**Work required:**
Each line below is to be copied exactly; images do not go into the copy.

**Source material:**
* * * * * * * * *
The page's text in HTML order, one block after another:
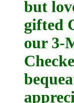
but
gifted
our 3-
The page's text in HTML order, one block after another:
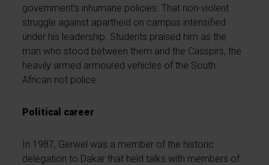
government’s inhumane policies. That non-violent
struggle against apartheid on campus intensified
under his leadership. Students praised him as the
man who stood between them and the Casspirs, the
heavily armed armoured vehicles of the South
African riot police.
Political career
In 1987, Gerwel was a member of the historic
delegation to Dakar that held talks with members of
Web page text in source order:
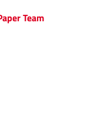
Team
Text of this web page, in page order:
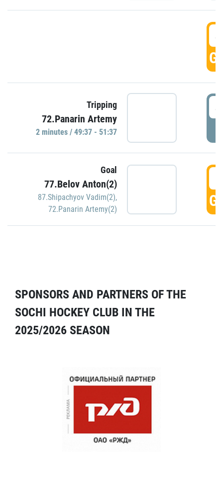
Tripping
72.Panarin Artemy
2 minutes / 49:37 - 51:37
Goal
77.Belov Anton(2)
87.Shipachyov Vadim(2),
72.Panarin Artemy(2)
SPONSORS AND PARTNERS OF THE
SOCHI HOCKEY CLUB IN THE
2025/2026 SEASON
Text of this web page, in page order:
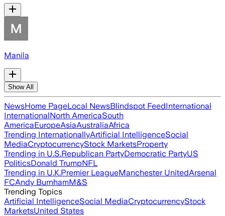
Manila
Show All
NewsHome PageLocal NewsBlindspot FeedInternational
InternationalNorth AmericaSouth
AmericaEuropeAsiaAustraliaAfrica
Trending InternationallyArtificial IntelligenceSocial
MediaCryptocurrencyStock MarketsProperty
Trending in U.S.Republican PartyDemocratic PartyUS
PoliticsDonald TrumpNFL
Trending in U.K.Premier LeagueManchester UnitedArsenal
FCAndy BurnhamM&S
Trending Topics
Artificial IntelligenceSocial MediaCryptocurrencyStock
MarketsUnited States
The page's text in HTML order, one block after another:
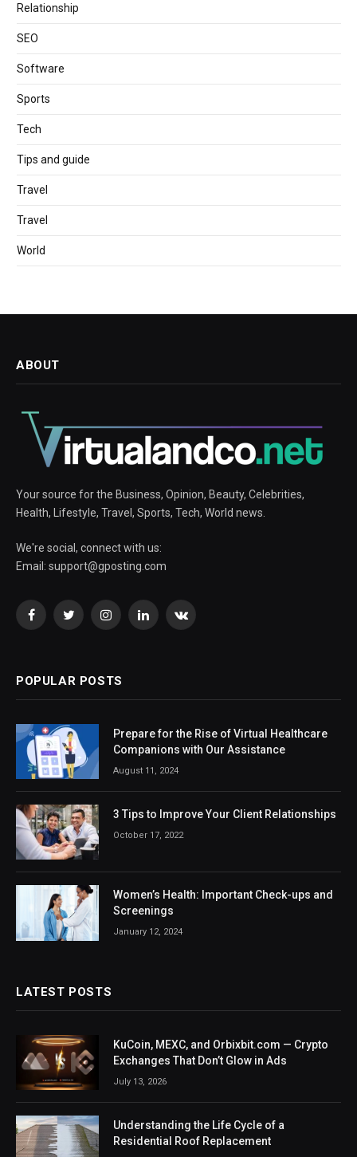
Relationship
SEO
Software
Sports
Tech
Tips and guide
Travel
Travel
World
ABOUT
Your source for the Business, Opinion, Beauty, Celebrities,
Health, Lifestyle, Travel, Sports, Tech, World news.
We're social, connect with us:
Email: support@gposting.com
FacebookTwitterInstagramLinkedInVKontakte
POPULAR POSTS
Prepare for the Rise of Virtual Healthcare
Companions with Our Assistance
August 11, 2024
3 Tips to Improve Your Client Relationships
October 17, 2022
Women’s Health: Important Check-ups and
Screenings
January 12, 2024
LATEST POSTS
KuCoin, MEXC, and Orbixbit.com — Crypto
Exchanges That Don’t Glow in Ads
July 13, 2026
Understanding the Life Cycle of a
Residential Roof Replacement
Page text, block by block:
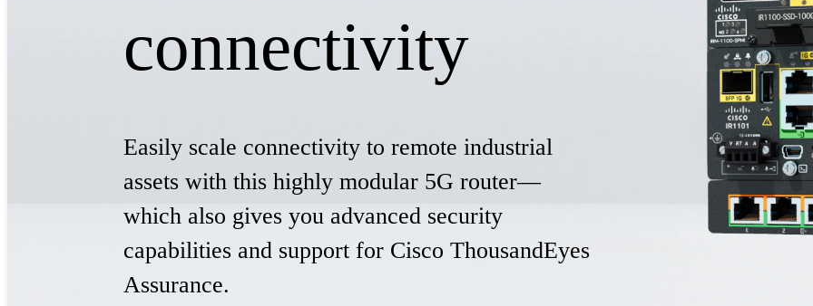
connectivity
Easily scale connectivity to remote industrial
assets with this highly modular 5G router—
which also gives you advanced security
capabilities and support for Cisco ThousandEyes
Assurance.
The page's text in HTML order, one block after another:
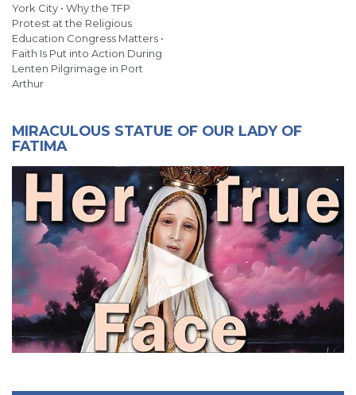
* * * * * * * * *
**The completed task:**
The page's text in HTML order, one block after another:
but
gifted
our 3-
The page's text in HTML order, one block after another:
government’s inhumane policies. That non-violent
struggle against apartheid on campus intensified
under his leadership. Students praised him as the
man who stood between them and the Casspirs, the
heavily armed armoured vehicles of the South
African riot police.
Political career
In 1987, Gerwel was a member of the historic
delegation to Dakar that held talks with members of
Web page text in source order:
Team
Text of this web page, in page order:
Tripping
72.Panarin Artemy
2 minutes / 49:37 - 51:37
Goal
77.Belov Anton(2)
87.Shipachyov Vadim(2),
72.Panarin Artemy(2)
SPONSORS AND PARTNERS OF THE
SOCHI HOCKEY CLUB IN THE
2025/2026 SEASON
Text of this web page, in page order:
Manila
Show All
NewsHome PageLocal NewsBlindspot FeedInternational
InternationalNorth AmericaSouth
AmericaEuropeAsiaAustraliaAfrica
Trending InternationallyArtificial IntelligenceSocial
MediaCryptocurrencyStock MarketsProperty
Trending in U.S.Republican PartyDemocratic PartyUS
PoliticsDonald TrumpNFL
Trending in U.K.Premier LeagueManchester UnitedArsenal
FCAndy BurnhamM&S
Trending Topics
Artificial IntelligenceSocial MediaCryptocurrencyStock
MarketsUnited States
The page's text in HTML order, one block after another:
Relationship
SEO
Software
Sports
Tech
Tips and guide
Travel
Travel
World
ABOUT
Your source for the Business, Opinion, Beauty, Celebrities,
Health, Lifestyle, Travel, Sports, Tech, World news.
We're social, connect with us:
Email: support@gposting.com
FacebookTwitterInstagramLinkedInVKontakte
POPULAR POSTS
Prepare for the Rise of Virtual Healthcare
Companions with Our Assistance
August 11, 2024
3 Tips to Improve Your Client Relationships
October 17, 2022
Women’s Health: Important Check-ups and
Screenings
January 12, 2024
LATEST POSTS
KuCoin, MEXC, and Orbixbit.com — Crypto
Exchanges That Don’t Glow in Ads
July 13, 2026
Understanding the Life Cycle of a
Residential Roof Replacement
Page text, block by block:
connectivity
Easily scale connectivity to remote industrial
assets with this highly modular 5G router—
which also gives you advanced security
capabilities and support for Cisco ThousandEyes
Assurance.
The page's text in HTML order, one block after another:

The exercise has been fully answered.